▸ Exercise description: Please retype the data below line for line and leave out every picture.

Dataset records Start Marker

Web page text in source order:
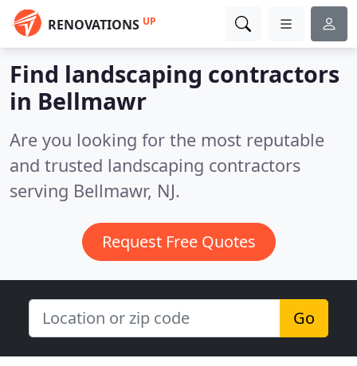
RENOVATIONS UP
Find landscaping contractors
in Bellmawr
Are you looking for the most reputable
and trusted landscaping contractors
serving Bellmawr, NJ.
Request Free Quotes
Go
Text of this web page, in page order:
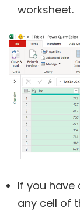
worksheet.
If you have
any cell of
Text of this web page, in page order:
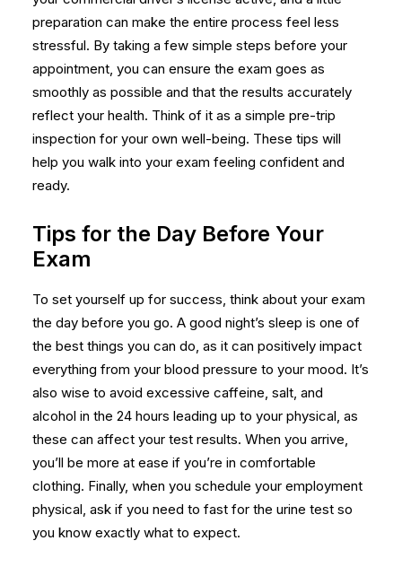
preparation can make the entire process feel less
stressful. By taking a few simple steps before your
appointment, you can ensure the exam goes as
smoothly as possible and that the results accurately
reflect your health. Think of it as a simple pre-trip
inspection for your own well-being. These tips will
help you walk into your exam feeling confident and
ready.
Tips for the Day Before Your
Exam
To set yourself up for success, think about your exam
the day before you go. A good night’s sleep is one of
the best things you can do, as it can positively impact
everything from your blood pressure to your mood. It’s
also wise to avoid excessive caffeine, salt, and
alcohol in the 24 hours leading up to your physical, as
these can affect your test results. When you arrive,
you’ll be more at ease if you’re in comfortable
clothing. Finally, when you schedule your employment
physical, ask if you need to fast for the urine test so
you know exactly what to expect.
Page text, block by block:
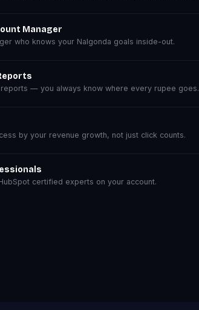
Manager
who knows your Nalgonda goals inside-out.
— you always know where every rupee goes.
by your revenue growth, not just click counts.
certified experts on your account.
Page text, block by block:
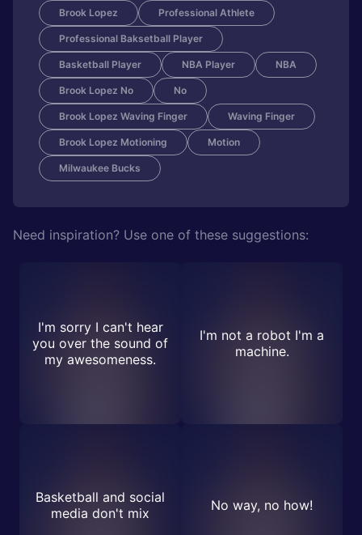
Brook Lopez Professional Athlete
Professional Baksetball Player
Basketball Player NBA Player NBA
Brook Lopez No No
Brook Lopez Waving Finger Waving Finger
Brook Lopez Motioning Motion
Milwaukee Bucks
Need inspiration? Use one of these suggestions:
I'm sorry I can't hear
you over the sound of
my awesomeness.
I'm not a robot I'm a
machine.
Basketball and social
media don't mix
No way, no how!
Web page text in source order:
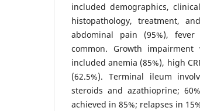
included demographics,
histopathology, treatment,
abdominal pain (95%),
common. Growth
included anemia (85%), high
(62.5%). Terminal ileum
steroids and azathioprine;
achieved in 85%; relapses in
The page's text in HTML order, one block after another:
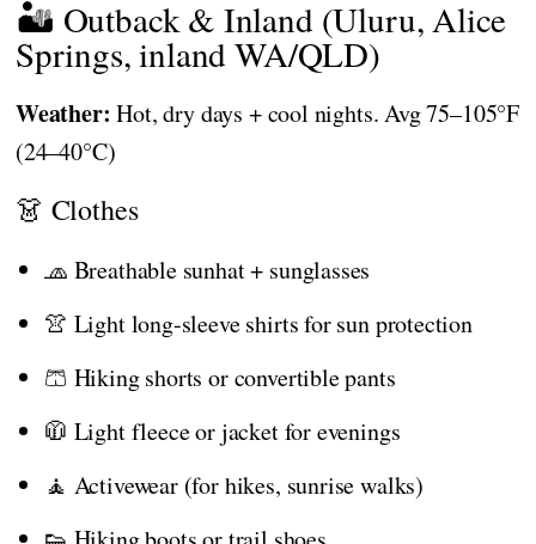
🏜️ Outback & Inland (Uluru, Alice
Springs, inland WA/QLD)
Weather: Hot, dry days + cool nights. Avg 75–105°F
(24–40°C)
👗 Clothes
🧢 Breathable sunhat + sunglasses
👚 Light long-sleeve shirts for sun protection
🩳 Hiking shorts or convertible pants
🧥 Light fleece or jacket for evenings
🧘 Activewear (for hikes, sunrise walks)
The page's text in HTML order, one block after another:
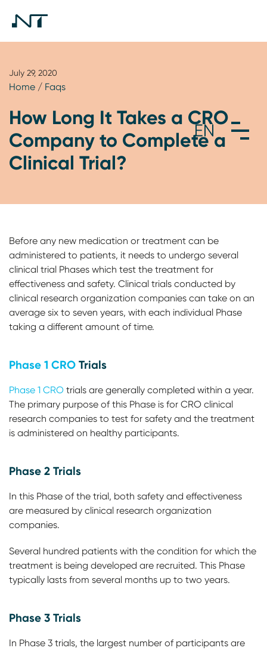
July 29, 2020
Home / Faqs
How Long It Takes a CRO
Company to Complete a
Clinical Trial?
Before any new medication or treatment can be
administered to patients, it needs to undergo several
clinical trial Phases which test the treatment for
effectiveness and safety. Clinical trials conducted by
clinical research organization companies can take on an
average six to seven years, with each individual Phase
taking a different amount of time.
Phase 1 CRO Trials
Phase 1 CRO trials are generally completed within a year.
The primary purpose of this Phase is for CRO clinical
research companies to test for safety and the treatment
is administered on healthy participants.
Phase 2 Trials
In this Phase of the trial, both safety and effectiveness
are measured by clinical research organization
companies.
Several hundred patients with the condition for which the
treatment is being developed are recruited. This Phase
typically lasts from several months up to two years.
Phase 3 Trials
In Phase 3 trials, the largest number of participants are
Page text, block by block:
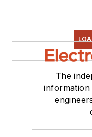
The
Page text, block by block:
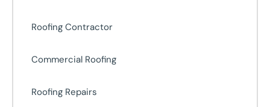
Roofing Contractor
Commercial Roofing
Roofing Repairs
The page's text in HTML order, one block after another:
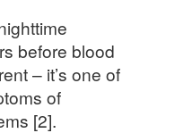
before blood
– it’s one of
of
[2].
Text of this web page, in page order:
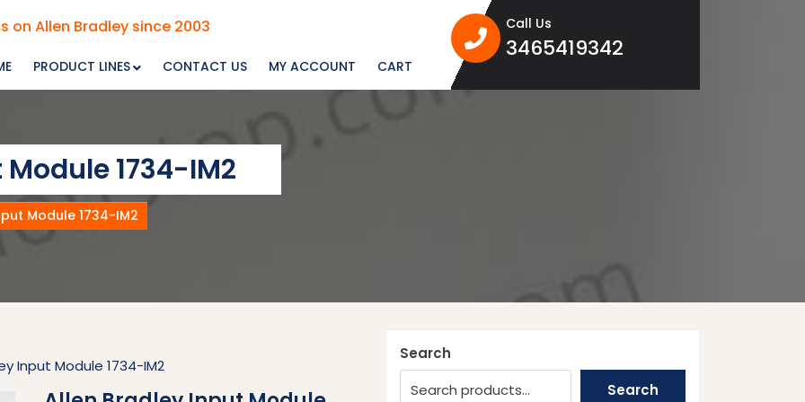
on Allen Bradley since 2003
PRODUCT LINES CONTACT US MY ACCOUNT CART
Call Us
34654193423465419342
1734-IM2
Module 1734-IM2
Input Module 1734-IM2
Search
Search
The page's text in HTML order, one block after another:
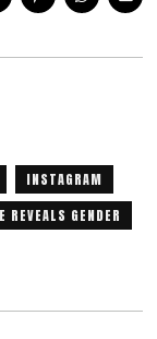
INSTAGRAM
GENDER

Dataset records End Marker

▸ Task response:
Web page text in source order:
RENOVATIONS UP
Find landscaping contractors
in Bellmawr
Are you looking for the most reputable
and trusted landscaping contractors
serving Bellmawr, NJ.
Request Free Quotes
Go
Text of this web page, in page order:
worksheet.
If you have
any cell of
Text of this web page, in page order:
preparation can make the entire process feel less
stressful. By taking a few simple steps before your
appointment, you can ensure the exam goes as
smoothly as possible and that the results accurately
reflect your health. Think of it as a simple pre-trip
inspection for your own well-being. These tips will
help you walk into your exam feeling confident and
ready.
Tips for the Day Before Your
Exam
To set yourself up for success, think about your exam
the day before you go. A good night’s sleep is one of
the best things you can do, as it can positively impact
everything from your blood pressure to your mood. It’s
also wise to avoid excessive caffeine, salt, and
alcohol in the 24 hours leading up to your physical, as
these can affect your test results. When you arrive,
you’ll be more at ease if you’re in comfortable
clothing. Finally, when you schedule your employment
physical, ask if you need to fast for the urine test so
you know exactly what to expect.
Page text, block by block:
Manager
who knows your Nalgonda goals inside-out.
— you always know where every rupee goes.
by your revenue growth, not just click counts.
certified experts on your account.
Page text, block by block:
Brook Lopez Professional Athlete
Professional Baksetball Player
Basketball Player NBA Player NBA
Brook Lopez No No
Brook Lopez Waving Finger Waving Finger
Brook Lopez Motioning Motion
Milwaukee Bucks
Need inspiration? Use one of these suggestions:
I'm sorry I can't hear
you over the sound of
my awesomeness.
I'm not a robot I'm a
machine.
Basketball and social
media don't mix
No way, no how!
Web page text in source order:
included demographics,
histopathology, treatment,
abdominal pain (95%),
common. Growth
included anemia (85%), high
(62.5%). Terminal ileum
steroids and azathioprine;
achieved in 85%; relapses in
The page's text in HTML order, one block after another:
🏜️ Outback & Inland (Uluru, Alice
Springs, inland WA/QLD)
Weather: Hot, dry days + cool nights. Avg 75–105°F
(24–40°C)
👗 Clothes
🧢 Breathable sunhat + sunglasses
👚 Light long-sleeve shirts for sun protection
🩳 Hiking shorts or convertible pants
🧥 Light fleece or jacket for evenings
🧘 Activewear (for hikes, sunrise walks)
The page's text in HTML order, one block after another:
July 29, 2020
Home / Faqs
How Long It Takes a CRO
Company to Complete a
Clinical Trial?
Before any new medication or treatment can be
administered to patients, it needs to undergo several
clinical trial Phases which test the treatment for
effectiveness and safety. Clinical trials conducted by
clinical research organization companies can take on an
average six to seven years, with each individual Phase
taking a different amount of time.
Phase 1 CRO Trials
Phase 1 CRO trials are generally completed within a year.
The primary purpose of this Phase is for CRO clinical
research companies to test for safety and the treatment
is administered on healthy participants.
Phase 2 Trials
In this Phase of the trial, both safety and effectiveness
are measured by clinical research organization
companies.
Several hundred patients with the condition for which the
treatment is being developed are recruited. This Phase
typically lasts from several months up to two years.
Phase 3 Trials
In Phase 3 trials, the largest number of participants are
Page text, block by block:
The
Page text, block by block:
Roofing Contractor
Commercial Roofing
Roofing Repairs
The page's text in HTML order, one block after another:
before blood
– it’s one of
of
[2].
Text of this web page, in page order:
on Allen Bradley since 2003
PRODUCT LINES CONTACT US MY ACCOUNT CART
Call Us
34654193423465419342
1734-IM2
Module 1734-IM2
Input Module 1734-IM2
Search
Search
The page's text in HTML order, one block after another:
INSTAGRAM
GENDER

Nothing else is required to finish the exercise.